To get more information look https://rasbt.github.io/mlxtend/user_guide/classifier/EnsembleVoteClassifier/
eclf = EnsembleVoteClassifier(clfs=[clf1, clf2, clf3], weights=[2, 1, 1], voting="soft")
compare(eclf)
To get more information look https://rasbt.github.io/mlxtend/user_guide/classifier/StackingClassifier/
sclf = StackingClassifier(
classifiers=[clf1, clf2, clf3], meta_classifier=LogisticRegression()
)
compare(sclf)
To get more information look https://rasbt.github.io/mlxtend/user_guide/classifier/StackingCVClassifier/
scvclf = StackingCVClassifier(
classifiers=[clf1, clf2, clf3], meta_classifier=LogisticRegression()
)
compare(scvclf)
Mlens has several useful classes:
To get more information follow the link http://ml-ensemble.com/info/start/ensembles.html#super-learner
sl = SuperLearner(folds=5, random_state=seed, verbose=2)
# Build the first layer
sl.add([clf1, clf2, clf3])
# Attach the final meta-estimator
sl.add_meta(LogisticRegression())
compare(sl)
To get more information follow the link http://ml-ensemble.com/info/start/ensembles.html#subsemble
sub = Subsemble(partitions=3, random_state=seed, verbose=2, shuffle=True)
# Build the first layer
sub.add([clf1, clf2, clf3])
sub.add_meta(SVC())
compare(sub)
To get more information follow the link http://ml-ensemble.com/info/start/ensembles.html#blend-ensemble
be = BlendEnsemble(test_size=0.7, random_state=seed, verbose=2, shuffle=True)
# Build the first layer
be.add([clf1, clf2, clf3])
be.add_meta(LogisticRegression())
compare(be)
To get more information follow the link http://ml-ensemble.com/info/start/ensembles.html#sequential-ensemble
se = SequentialEnsemble(random_state=seed, shuffle=True)

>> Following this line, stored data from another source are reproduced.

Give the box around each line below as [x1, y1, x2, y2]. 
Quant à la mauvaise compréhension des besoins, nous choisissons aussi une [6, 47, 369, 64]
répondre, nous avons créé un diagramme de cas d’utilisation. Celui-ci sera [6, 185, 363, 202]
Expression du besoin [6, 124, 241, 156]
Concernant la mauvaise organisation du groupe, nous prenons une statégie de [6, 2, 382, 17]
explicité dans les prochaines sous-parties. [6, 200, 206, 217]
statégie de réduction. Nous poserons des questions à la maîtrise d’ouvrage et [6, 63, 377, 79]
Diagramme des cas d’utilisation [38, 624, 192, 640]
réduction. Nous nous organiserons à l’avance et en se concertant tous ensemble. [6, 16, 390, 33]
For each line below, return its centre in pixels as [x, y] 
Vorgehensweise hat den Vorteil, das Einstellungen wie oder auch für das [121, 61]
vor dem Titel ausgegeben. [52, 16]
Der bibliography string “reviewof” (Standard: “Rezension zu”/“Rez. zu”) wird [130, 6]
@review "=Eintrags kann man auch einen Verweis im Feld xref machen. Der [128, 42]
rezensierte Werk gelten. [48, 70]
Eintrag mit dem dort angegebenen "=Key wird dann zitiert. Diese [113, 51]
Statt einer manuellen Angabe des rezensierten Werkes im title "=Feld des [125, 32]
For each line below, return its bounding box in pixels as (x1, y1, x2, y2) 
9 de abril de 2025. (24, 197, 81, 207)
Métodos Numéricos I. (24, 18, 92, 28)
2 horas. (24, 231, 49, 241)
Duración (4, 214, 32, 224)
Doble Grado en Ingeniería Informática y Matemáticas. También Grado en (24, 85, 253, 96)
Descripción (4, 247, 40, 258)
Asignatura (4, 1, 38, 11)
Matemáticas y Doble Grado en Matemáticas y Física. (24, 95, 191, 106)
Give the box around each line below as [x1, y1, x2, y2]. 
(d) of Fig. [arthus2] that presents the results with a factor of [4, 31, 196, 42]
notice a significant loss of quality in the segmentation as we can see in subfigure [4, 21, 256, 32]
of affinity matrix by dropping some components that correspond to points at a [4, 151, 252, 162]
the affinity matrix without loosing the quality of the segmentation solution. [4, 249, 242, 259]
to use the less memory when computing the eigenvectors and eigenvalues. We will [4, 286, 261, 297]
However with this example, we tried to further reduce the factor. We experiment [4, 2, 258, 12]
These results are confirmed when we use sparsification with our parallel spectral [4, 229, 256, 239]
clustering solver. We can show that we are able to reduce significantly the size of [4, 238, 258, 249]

# The initial layer is a blended layer, same as a layer in the BlendEnsemble
se.add("blend", [clf1, clf2])
# The second layer is a stacked layer, same as a layer of the SuperLearner
se.add("stack", [clf1, clf3])
# The meta estimator is added as in any other ensemble
se.add_meta(SVC())
compare(se)
DESlib has 23 algorithms different ensemble technics split into 3 group:
let's try some of them from different groups:
To get more information follow the link https://deslib.readthedocs.io/en/latest/api.html
To get more information follow the link https://deslib.readthedocs.io/en/latest/modules/des/knora_e.html
kne = KNORAE([clf1, clf2, clf3])
compare(kne)
To get more information follow the link https://deslib.readthedocs.io/en/latest/modules/dcs/mcb.html
mcb = MCB([clf1, clf2, clf3])
compare(mcb)
To get more information follow the link https://deslib.readthedocs.io/en/latest/modules/static/static_selection.html
ss = StaticSelection([clf1, clf2, clf3])
compare(ss)
We looked at different algorithms and different libraries, which might save a lot of time when you need to use ensemble technic. Ensemble modeling is a powerful way to improve the performance of your machine learning models. If you wish to be on the top of the leaderboard in any machine learning competition or want to improve models you are working on – ensemble is the way to go.
P.S. There is no silver bullet... try different tools and algorithms.